With all of the ways available to damage your credit score, it can be difficult to prevent your credit score from dropping occasionally. Fortunately, there are a number of methods that you can use that will help you keep your credit score as high as you can. A higher credit score can benefit you in many ways, including reducing the rate that you pay for many financial products and improving your chances of securing the loans, employment and housing that you desire. Paying your bills on time and following these tips will keep your credit score high.

Use Different Types Of Credit

To maximize your credit score, diversify the type of credit you are holding at any given time. Some people mistakenly believe that all types of credit are treated the same under the calculations used to determine their credit score. The truth is that people that have several types of revolving and non-revolving credit reflected in their credit history tend to have higher credit scores than people than only have a single type of credit, even if both have a spotless payment history. This is because companies want to see if you can handle all types of credit responsibly and are more likely to extend credit to the people that can demonstrate this responsibility.

Only Charge What You Can Pay Off

Carrying a balance on your credit cards will cost you a lot of money in interest payments and lower your credit score. Part of the calculation of your credit score is the ratio of the amount of credit you have available versus the amount of credit you have used. The less credit used, the higher your credit score will be. Paying off the balance of your credit cards each month will increase your credit score and prevent you from having to pay interest on the purchases you have made.

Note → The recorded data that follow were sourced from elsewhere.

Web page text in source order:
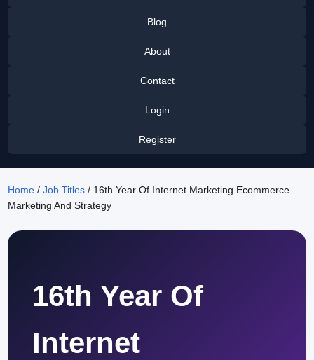
Blog
About
Contact
Login
Register
Home /Job Titles / 16th Year Of Internet Marketing Ecommerce
Marketing And Strategy
16th Year Of
Internet

Leave Dormant Credit Accounts Open

Another thing that can unexpectedly harm your credit score is closing dormant credit accounts that you are not using anymore. Closing these accounts removes these amounts from your available credit, reducing your ratio of credit used to credit available. Instead of closing these accounts, allow them to remain open but remove the cards from your wallet so you are not tempted to use them. They can be placed in a safe spot in your home so they can be easily access in the event of a financial emergency.